Listing 5-30. Ch5_03.html

var legendTable = d3.select("svg").append("g")
    .attr("transform", "translate(" +margin.left+ ", "+margin.top+")")
    .attr("class", "legendTable");

d3.csv("data_07.csv", function(error, data) {
...
var legend = legendTable.selectAll(".legend")
    .data(pie(data))
    .enter().append("g")
    .attr("class", "legend")
    .attr("transform", function(d, i) {
      return "translate(0, " + i * 20 + ")"; });

legend.append("rect")
      .attr("x", w - 18)
      .attr("y", 4)
      .attr("width", 10)
      .attr("height", 10)
      .style("fill", function(d) { return color(d.data.country); });

legend.append("text")
      .attr("x", w - 24)
      .attr("y", 9)
      .attr("dy", ".35em")
      .style("text-anchor", "end")
      .text(function(d) { return d.data.country; });
});

Finally, you can make some adjustments to the CSS style classes as shown in Listing 5-31.

Listing 5-31. Ch5_03.html

<style>
body {
    font: 16px sans-serif;
}
.arc path {
    stroke: #fff;
    stroke-width: 4;
}
.arc .income {
    font: 12px Arial;
    color: #fff;
}
</style>

And here is the polar area diagram (see Figure 5-12).

Summary

In this chapter, you learned how to implement pie charts and donut charts using the D3 library, following almost the same guidelines as those provided in the previous chapters.
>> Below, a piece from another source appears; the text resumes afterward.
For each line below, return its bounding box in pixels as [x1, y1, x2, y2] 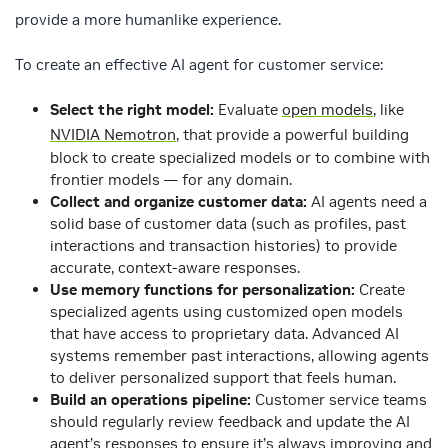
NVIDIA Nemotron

Furthermore, at the end of the chapter you learned how to make a polar area diagram, a type of chart which you had not met before and which the D3 library allows you to implement easily.

In the next chapter, you will implement the two types of Candlestick chart which you had already discussed in the first part of the book covering the jqPlot library, only this time you will be using the D3 library.